If the criticism is true and you don't care, then you can just let it go. Sometimes people tell me that my shirt doesn't look very good. If it's not a shirt that I think looks good either, then I don't really care if they don't think it looks good - after all, they agree with me! There's a failure mode where you just pretend you "don't care" about a lot of criticism - if you've made space properly, this failure mode shouldn't happen, but it is still worth it to keep it in mind.
Most of the time, however, the reason that you got triggered/defensive is because you do care. If you have a particular sort of brain, realizing you care whether or not the criticism is true makes you curious to figure that out, which means you're now in an eagerly-listening-to-criticism mode, and you've succeeded. For most of us, however, the realization that you care is not enough.
The line of retreat is visualizing a world in which the criticism is true. What if I actually deeply offended my friend with a bad joke? What are the consequences? I would try and pass an ideological turing test for why they were offended and apologize, explaining a strategy to not commit anything in the general class of offenses that that specific offense represented. This would be hard and take time, but overall probably not cause lasting damage to any of my relationships. It's bad, but not that bad. Making sure the criticism is not true isn't my final stand; I can always retreat to reality.
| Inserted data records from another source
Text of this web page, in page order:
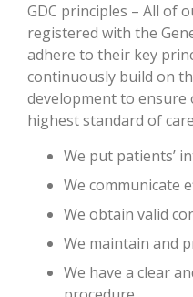
GDC principles – All of
registered with the
adhere to their key
continuously build on
development to ensure
highest standard of
We put patients’
We communicate
We obtain valid
We maintain and
We have a clear

The point is to put yourself in a mental state where you are able to accept that the criticism might be true. This is a prerequisite to being able to learn/grow from accepting criticism.
The final step is to figure out whether or not the criticism is true. I have no advice for this step, except that it is probably going to be easier than the above.
Find a friend and ask them to tell you small and non-central flaws about yourself. Notice the feeling of triggeredness/defensiveness/bristlyness. Imagine a world in which you actually have those flaws and ask yourself how bad it is.
If desired, repeat with flaws that escalate in size (be careful you're actually ready for this, and not just eager to show you're a Real Rationalist).